Theresa Cody, an associate research scientist at the Fish and Wildlife Research Institute, said there’s no doubt the kill is related to conditions created by extreme heat. There haven’t been any documented algal blooms as of late July, according to FWC’s satellite imagery, she said. But that could change.

In the meantime, marine life — including spiny lobsters and spider crabs — are still struggling.

“As with all animals, fish can maintain normal physiological function only within a certain temperature range, and outside that range their body systems can’t function,” she said. “The higher the temperature, the faster the change. The longer the hot conditions last, the more difficult it is for fish to survive.”

Is seagrass next?

Scientists are also monitoring the sprawling shallow seagrass beds, known as “flats” to anglers, that are the dominant habitat in Florida Bay.

FIU professor James Fourqurean and his lab, which specializes in seagrass, is bracing for damage — if not now, then not far down the road.

“We should only expect it to get hotter, for the bay to get saltier and for oxygen problems to increase,” Fourqurean said. “If we don’t see huge seagrass die-offs this year and it stays this hot next year, there’s no reason to expect we won’t see it happen next year.”

It’s happened before — in 1987, about 60,000 acres of seagrass withered and the muddy bay bottom turned the water the color of coffee-and-cream anytime the waves kicked up.
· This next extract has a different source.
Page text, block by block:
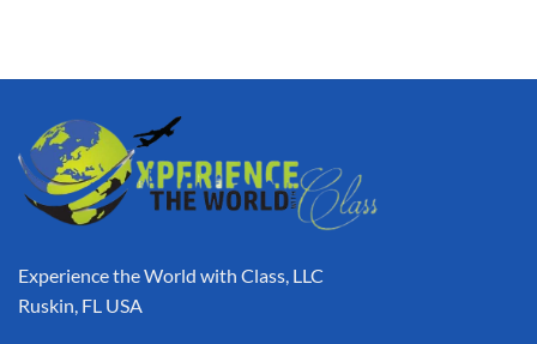
Experience the World with Class, LLC
Ruskin, FL USA

At the time, Fourqurean was a graduate student working with the Audubon Society when a fishing guide called it to his attention.
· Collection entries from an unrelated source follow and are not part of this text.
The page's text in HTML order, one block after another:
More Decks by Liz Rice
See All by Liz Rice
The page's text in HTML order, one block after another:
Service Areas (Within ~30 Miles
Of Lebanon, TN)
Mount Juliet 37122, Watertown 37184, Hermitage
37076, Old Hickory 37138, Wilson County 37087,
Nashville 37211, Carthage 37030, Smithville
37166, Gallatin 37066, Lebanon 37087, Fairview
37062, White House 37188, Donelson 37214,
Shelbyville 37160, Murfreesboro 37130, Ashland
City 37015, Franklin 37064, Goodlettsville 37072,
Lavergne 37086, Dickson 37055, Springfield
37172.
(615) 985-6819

“I said, ‘It’ll blow away in the winter. Don’t worry about it,’” he said. “Man, that was wrong. The next year, it was bigger and the year after that it was bigger.”

That die-off, and others in the past, have been driven by skyrocketing salinity levels, not soaring temperatures. The bay is what scientists consider an estuary, where freshwater blends with salt water in near-shore zones. Development over the decades — most notably the construction of the Tamiami Trail — bottled up the natural flow of freshwater through the southern Glades and into Florida Bay, throwing the salt-fresh mix out of whack many years with damaging results.
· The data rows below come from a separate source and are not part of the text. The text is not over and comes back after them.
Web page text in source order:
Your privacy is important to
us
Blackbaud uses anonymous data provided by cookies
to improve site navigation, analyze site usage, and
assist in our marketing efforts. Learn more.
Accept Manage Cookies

Florida Bay has seen a general decline in seagrass and a fish populations that are vital to the guiding business. Some years have been worse than others. Most recently, in 2015, Capt. Benny Blanco said he nearly went under due to a mass seagrass die-off. An estimated 40,000 acres of seagrass were decimated in the bay.

Blanco, who advocates for the environment with nonprofit Captains for Clean Water, said tourism in the area took a major blow. It took years to rebuild his clientele.

“All of the older generation guys retired; the younger generation guys quit,” Blanco said. “There weren’t enough fisheries to sustain our business.”

The super steamy waters this summer are a new factor, its impacts still to be seen.

If there is positive news, it’s an increased freshwater flow through the Everglades might be the relief Florida Bay needs, said Kelly Cox, a Florida Audubon attorney and member of the Everglades Coalition, a group of environmental advocacy organizations fighting to protect a sprawling system that stretches from north of Lake Okeechobee down to Florida Bay.

Although much work remains in the multi-billion-dollar restoration effort, one project that may already be helping is the reconstruction of Tamiami Trail, which effectively acted as a freshwater dam since 1928. A series of bridges constructed along the road in the last decade have helped bring more water south — and future projects promise a far larger and regular flow of freshwater. State government has also signaled support for restoration: Florida’s latest budget, signed in June, designates nearly $700 million for Everglades efforts.

There’s a handful of other projects in progress Cox hopes will protect Florida Bay in the long term as water quality issues abound.

“Seagrasses are surviving right now,” Cox said. “But if you have those compounding stressors — continued extreme heat, algal blooms — they build off of one another, increasing the risk of ecosystem collapse. And one of our best defenses to that is Everglades restoration.”